=== WHAT IS EXPECTED ===
From first line to last, print the records exactly, but leave out the pictures.

################

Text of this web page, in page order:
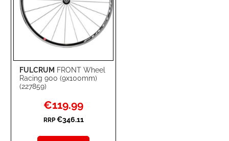
FULCRUM FRONT Wheel
Racing 900 (9x100mm)
(227859)
Special
Price
€119.99
RRP €346.11
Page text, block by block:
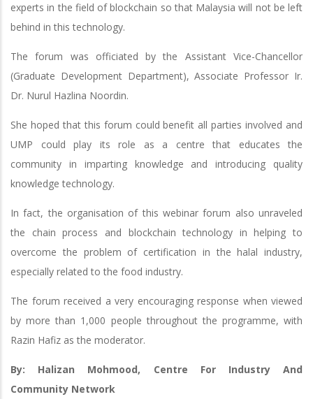
experts in the field of blockchain so that Malaysia will not be left
behind in this technology.
The forum was officiated by the Assistant Vice-Chancellor
(Graduate Development Department), Associate Professor Ir.
Dr. Nurul Hazlina Noordin.
She hoped that this forum could benefit all parties involved and
UMP could play its role as a centre that educates the
community in imparting knowledge and introducing quality
knowledge technology.
In fact, the organisation of this webinar forum also unraveled
the chain process and blockchain technology in helping to
overcome the problem of certification in the halal industry,
especially related to the food industry.
The forum received a very encouraging response when viewed
by more than 1,000 people throughout the programme, with
Razin Hafiz as the moderator.
By: Halizan Mohmood, Centre For Industry And
Community Network

################

=== TASK ANSWER ===
Text of this web page, in page order:
FULCRUM FRONT Wheel
Racing 900 (9x100mm)
(227859)
Special
Price
€119.99
RRP €346.11
Page text, block by block:
experts in the field of blockchain so that Malaysia will not be left
behind in this technology.
The forum was officiated by the Assistant Vice-Chancellor
(Graduate Development Department), Associate Professor Ir.
Dr. Nurul Hazlina Noordin.
She hoped that this forum could benefit all parties involved and
UMP could play its role as a centre that educates the
community in imparting knowledge and introducing quality
knowledge technology.
In fact, the organisation of this webinar forum also unraveled
the chain process and blockchain technology in helping to
overcome the problem of certification in the halal industry,
especially related to the food industry.
The forum received a very encouraging response when viewed
by more than 1,000 people throughout the programme, with
Razin Hafiz as the moderator.
By: Halizan Mohmood, Centre For Industry And
Community Network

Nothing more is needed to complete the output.